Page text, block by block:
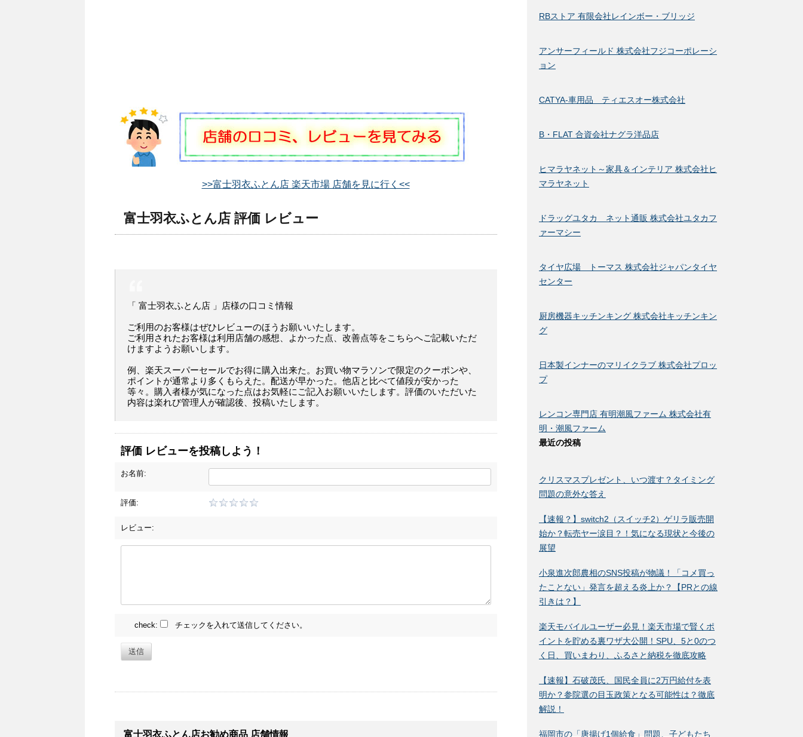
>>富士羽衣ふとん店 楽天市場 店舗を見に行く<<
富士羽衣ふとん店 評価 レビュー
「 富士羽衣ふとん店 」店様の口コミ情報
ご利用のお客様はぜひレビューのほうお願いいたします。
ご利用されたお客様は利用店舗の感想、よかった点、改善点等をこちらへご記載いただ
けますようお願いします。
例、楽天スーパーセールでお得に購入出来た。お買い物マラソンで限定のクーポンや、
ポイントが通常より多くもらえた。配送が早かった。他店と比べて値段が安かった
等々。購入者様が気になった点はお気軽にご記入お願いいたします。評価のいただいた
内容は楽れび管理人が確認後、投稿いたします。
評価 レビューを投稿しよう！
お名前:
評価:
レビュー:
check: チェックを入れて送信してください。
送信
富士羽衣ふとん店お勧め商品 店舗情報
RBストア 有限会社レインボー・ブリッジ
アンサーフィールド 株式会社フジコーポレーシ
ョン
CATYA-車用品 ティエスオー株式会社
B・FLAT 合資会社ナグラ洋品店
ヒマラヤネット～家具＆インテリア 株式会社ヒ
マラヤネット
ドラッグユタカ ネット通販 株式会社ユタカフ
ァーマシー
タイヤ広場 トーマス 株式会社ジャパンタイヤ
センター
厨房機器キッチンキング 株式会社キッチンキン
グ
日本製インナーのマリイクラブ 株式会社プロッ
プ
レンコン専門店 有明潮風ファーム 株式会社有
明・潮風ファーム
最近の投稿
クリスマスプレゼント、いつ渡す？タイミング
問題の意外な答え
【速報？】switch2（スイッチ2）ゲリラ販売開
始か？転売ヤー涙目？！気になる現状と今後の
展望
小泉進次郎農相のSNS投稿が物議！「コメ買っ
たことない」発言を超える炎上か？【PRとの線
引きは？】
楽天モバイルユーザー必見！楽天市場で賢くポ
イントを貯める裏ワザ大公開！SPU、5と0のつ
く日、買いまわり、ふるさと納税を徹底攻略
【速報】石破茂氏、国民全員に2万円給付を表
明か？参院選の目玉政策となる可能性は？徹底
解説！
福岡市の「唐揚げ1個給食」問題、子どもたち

◆ ◆ ◆ ◆ ◆

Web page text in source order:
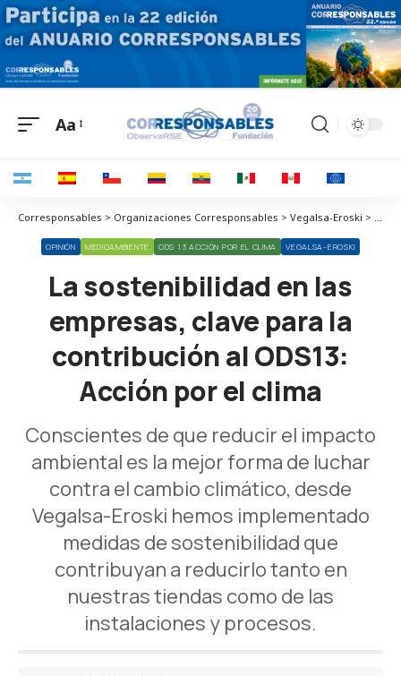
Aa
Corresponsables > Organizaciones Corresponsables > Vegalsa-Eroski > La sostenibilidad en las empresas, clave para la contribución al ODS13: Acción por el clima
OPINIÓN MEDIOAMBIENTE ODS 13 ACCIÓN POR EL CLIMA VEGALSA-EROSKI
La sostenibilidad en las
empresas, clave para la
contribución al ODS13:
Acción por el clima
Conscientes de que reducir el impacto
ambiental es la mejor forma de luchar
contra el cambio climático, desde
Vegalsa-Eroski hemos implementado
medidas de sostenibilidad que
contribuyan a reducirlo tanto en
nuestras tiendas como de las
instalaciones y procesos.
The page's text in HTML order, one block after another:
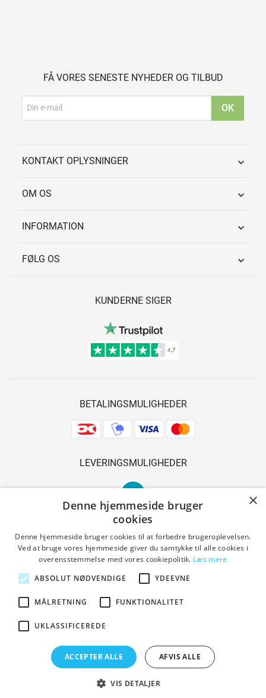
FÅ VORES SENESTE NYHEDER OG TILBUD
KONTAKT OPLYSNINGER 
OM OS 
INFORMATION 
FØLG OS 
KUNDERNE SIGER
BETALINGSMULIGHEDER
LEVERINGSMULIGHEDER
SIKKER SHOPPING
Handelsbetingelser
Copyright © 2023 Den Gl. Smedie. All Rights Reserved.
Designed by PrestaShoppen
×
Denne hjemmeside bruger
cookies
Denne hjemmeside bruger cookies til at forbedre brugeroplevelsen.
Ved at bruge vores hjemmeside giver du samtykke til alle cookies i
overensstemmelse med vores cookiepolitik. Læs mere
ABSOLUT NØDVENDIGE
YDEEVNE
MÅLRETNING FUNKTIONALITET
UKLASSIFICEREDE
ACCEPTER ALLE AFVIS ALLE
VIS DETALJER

◆ ◆ ◆ ◆ ◆

WHAT YOU SHOULD DO => Tally the lines above containing "order". Answer with the count only.

RESPONSE => 2